Don't chase goals, build a way of life
Don't chase goals, build a way of life.
Enjoy
LW

The Letter – Hunter S. Thompson to Hume Logan (1958)
“Every person is the sum total of their reactions to experience. As your experiences differ and multiply, you become a different person, and hence your perspective changes. This goes on and on. Every reaction is a learning process; every significant experience alters your perspective.
So it would seem foolish, would it not, to adjust our lives to the demands of a goal we see from a different angle every day? How could we ever hope to accomplish anything other than galloping neurosis?
The answer, then, must not deal with goals at all, or not with tangible goals, anyway. To put our faith in tangible goals would seem to be, at best, unwise. We do not strive to be firemen, we do not strive to be bankers, nor policemen, nor doctors. We strive to be ourselves.
But do not misunderstand me. I do not mean that we cannot be firemen, bankers, or doctors, but that we must make the goal conform to the individual rather than make the individual conform to the goal. In every person, heredity and environment have combined to produce a creature of certain abilities and desires, including a deeply ingrained need to function in such a way that their life will be meaningful. A person has to be something; they have to matter.
As I see it then, the formula runs like this: a man must choose a path which will let his abilities function at maximum efficiency toward the gratification of his desires.

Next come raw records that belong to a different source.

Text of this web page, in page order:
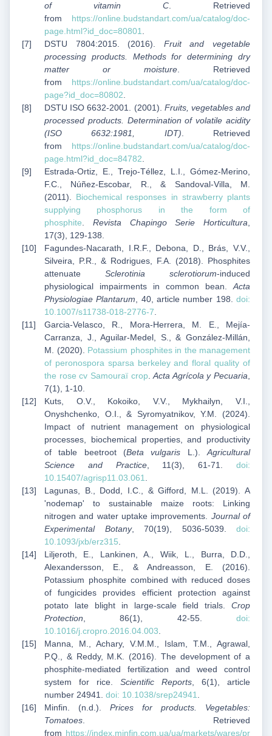
of vitamin C. Retrieved
from https://online.budstandart.com/ua/catalog/doc-
page.html?id_doc=80801.
DSTU 7804:2015. (2016). Fruit and vegetable
processing products. Methods for determining dry
matter or moisture. Retrieved
from https://online.budstandart.com/ua/catalog/doc-
page?id_doc=80802.
DSTU ISO 6632-2001. (2001). Fruits, vegetables and
processed products. Determination of volatile acidity
(ISO 6632:1981, IDT). Retrieved
from https://online.budstandart.com/ua/catalog/doc-
page.html?id_doc=84782.
Estrada-Ortiz, E., Trejo-Téllez, L.I., Gómez-Merino,
F.C., Núñez-Escobar, R., & Sandoval-Villa, M.
(2011). Biochemical responses in strawberry plants
supplying phosphorus in the form of
phosphite. Revista Chapingo Serie Horticultura,
17(3), 129-138.
Fagundes-Nacarath, I.R.F., Debona, D., Brás, V.V.,
Silveira, P.R., & Rodrigues, F.A. (2018). Phosphites
attenuate Sclerotinia sclerotiorum-induced
physiological impairments in common bean.Acta
Physiologiae Plantarum, 40, article number 198.doi:
10.1007/s11738-018-2776-7.
Garcia-Velasco, R., Mora-Herrera, M. E., Mejía-
Carranza, J., Aguilar-Medel, S., & González-Millán,
M. (2020). Potassium phosphites in the management
of peronospora sparsa berkeley and floral quality of
the rose cv Samouraï crop.Acta Agrícola y Pecuaria,
7(1), 1-10.
Kuts, O.V., Kokoiko, V.V., Mykhailyn, V.I.,
Onyshchenko, O.I., & Syromyatnikov, Y.M. (2024).
Impact of nutrient management on physiological
processes, biochemical properties, and productivity
of table beetroot (Beta vulgaris L.).Agricultural
Science and Practice, 11(3), 61-71.doi:
10.15407/agrisp11.03.061.
Lagunas, B., Dodd, I.C., & Gifford, M.L. (2019). A
'nodemap' to sustainable maize roots: Linking
nitrogen and water uptake improvements. Journal of
Experimental Botany, 70(19), 5036-5039. doi:
10.1093/jxb/erz315.
Liljeroth, E., Lankinen, A., Wiik, L., Burra, D.D.,
Alexandersson, E., & Andreasson, E. (2016).
Potassium phosphite combined with reduced doses
of fungicides provides efficient protection against
potato late blight in large-scale field trials. Crop
Protection, 86(1), 42-55. doi:
10.1016/j.cropro.2016.04.003.
Manna, M., Achary, V.M.M., Islam, T.M., Agrawal,
P.Q., & Reddy, M.K. (2016). The development of a
phosphite-mediated fertilization and weed control
system for rice. Scientific Reports, 6(1), article
number 24941. doi: 10.1038/srep24941.
Minfin. (n.d.). Prices for products. Vegetables:
Tomatoes. Retrieved
from https://index.minfin.com.ua/ua/markets/wares/pr
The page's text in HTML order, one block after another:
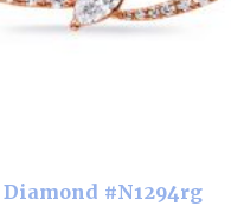
#N1294rg
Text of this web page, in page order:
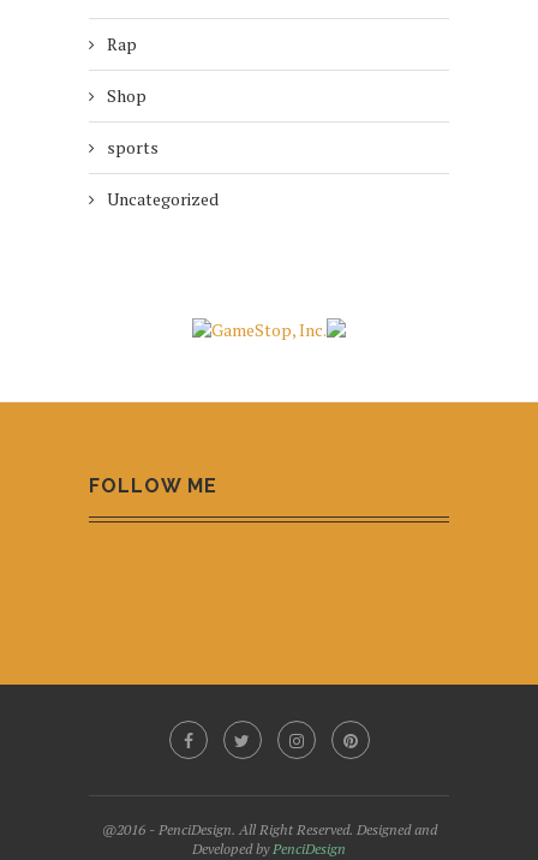
Rap
Shop
sports
Uncategorized
FOLLOW ME
@2016 - PenciDesign. All Right Reserved. Designed and
Developed byPenciDesign
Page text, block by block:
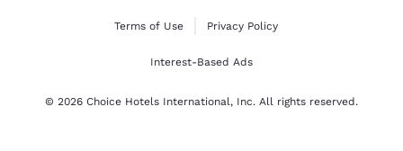
Terms of Use Privacy Policy
Interest-Based Ads
© 2026 Choice Hotels International, Inc. All rights reserved.
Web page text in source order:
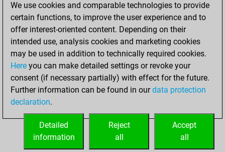
Pawn Sacrifices
0
Mates on full board
Checkmates with a pawn
0
Smothered mates
Underpromotions
0
Doubled rooks on seventh rank
HOME
We use cookies and comparable technologies to provide
certain functions, to improve the user experience and to
offer interest-oriented content. Depending on their
intended use, analysis cookies and marketing cookies
may be used in addition to technically required cookies.
Here you can make detailed settings or revoke your
consent (if necessary partially) with effect for the future.
Further information can be found in ourdata protection
declaration.
Accept
all
Reject
all
Detailed
information
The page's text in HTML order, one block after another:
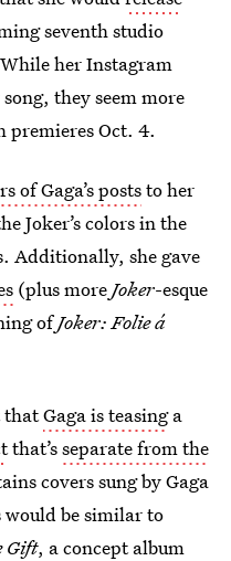
seventh studio
her Instagram
they seem more
premieres Oct. 4.
of Gaga’s poststo her
Joker’s colors in the
Additionally, she gave
(plus moreJoker-esque
ofJoker: Folie á
thatGaga is teasinga
that’sseparate from the
covers sung by Gaga
be similar to
Gift, a concept album
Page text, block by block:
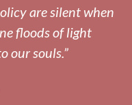
are silent when
floods of light
our souls.”
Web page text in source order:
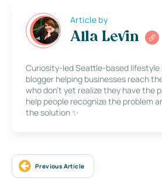
Article by
Alla Levin
Curiosity-led Seattle-based lifestyle
blogger helping businesses reach
who don’t yet realize they have the
help people recognize the problem
the solution ✨
Previous Article
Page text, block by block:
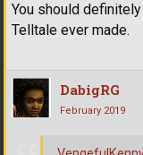
You should
Telltale ever made.
DabigRG
February 2019
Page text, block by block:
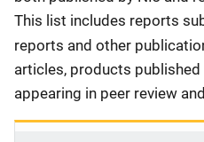
This list includes reports
reports and other
articles, products
appearing in peer review

In doing this, he is fulfilling a need (giving himself identity), he avoids frustrating his potential (choosing a path which puts no limit on his self-development), and he avoids the terror of seeing his goal wilt or lose its charm as he draws closer to it (rather than bending himself to meet the demands of that which he seeks, he has bent his goal to conform to his own abilities and desires).

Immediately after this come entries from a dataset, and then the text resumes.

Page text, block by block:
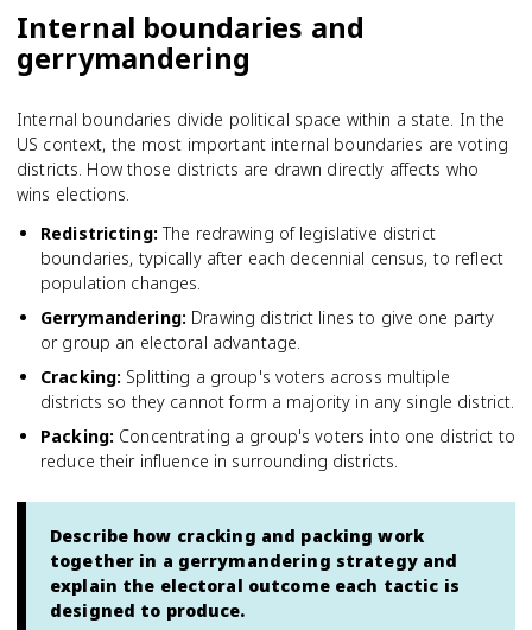
Internal boundaries and
gerrymandering
Internal boundaries divide political space within a state. In the
US context, the most important internal boundaries are voting
districts. How those districts are drawn directly affects who
wins elections.
Redistricting: The redrawing of legislative district
boundaries, typically after each decennial census, to reflect
population changes.
Gerrymandering: Drawing district lines to give one party
or group an electoral advantage.
Cracking: Splitting a group's voters across multiple
districts so they cannot form a majority in any single district.
Packing: Concentrating a group's voters into one district to
reduce their influence in surrounding districts.
Describe how cracking and packing work
together in a gerrymandering strategy and
explain the electoral outcome each tactic is
designed to produce.
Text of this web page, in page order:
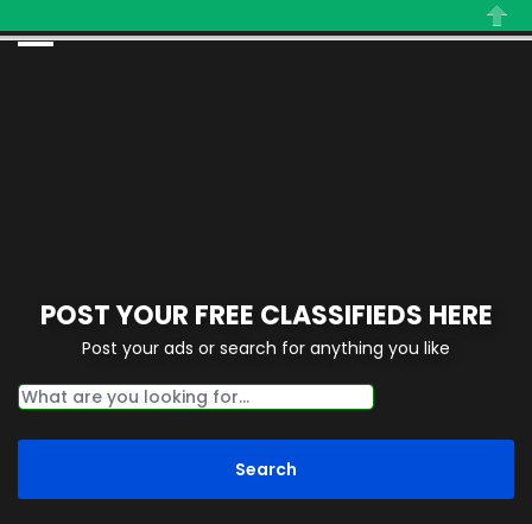
Close
POST YOUR FREE CLASSIFIEDS HERE
Post your ads or search for anything you like
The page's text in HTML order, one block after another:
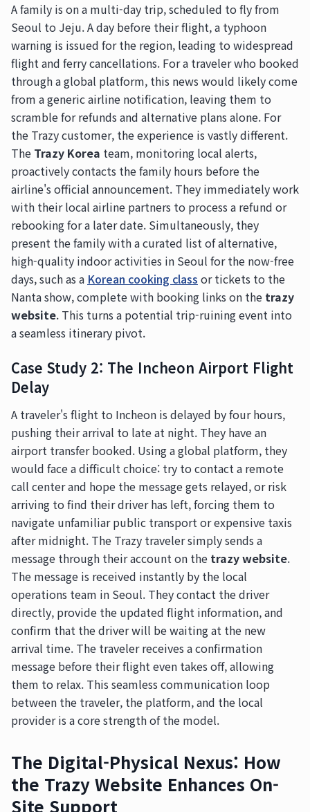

In short, he has not dedicated his life to reaching a pre-defined goal, but he has rather chosen a way of life he knows he will enjoy. The goal is absolutely secondary: it is the functioning toward the goal which is important. And it seems almost ridiculous to say that a man must function in a pattern of his own choosing, for to let another man define your own goals is to give up one of the most meaningful aspects of life, the definitive act of will which makes a man an individual.
A man who procrastinates in his choosing will inevitably have his choice made for him by circumstance. So if you now number yourself among the disenchanted, then you have no choice but to accept things as they are, or to seriously seek something else. But beware of looking for goals: look for a way of life. Decide how you want to live and then see what you can do to make a living within that way of life. But you say, ‘I do not know where to look; I do not know what to look for.’
And there is the crux. Is it worth giving up what I have to look for something better? I do not know. Who can make that decision but you? But even by deciding to look, you go a long way toward making the choice.
I am not trying to send you out ‘on the road’ in search of Valhalla, but merely pointing out that it is not necessary to accept the choices handed down to you by life as you know it. There is more to it than that. No one has to do something they do not want to do for the rest of their lives.”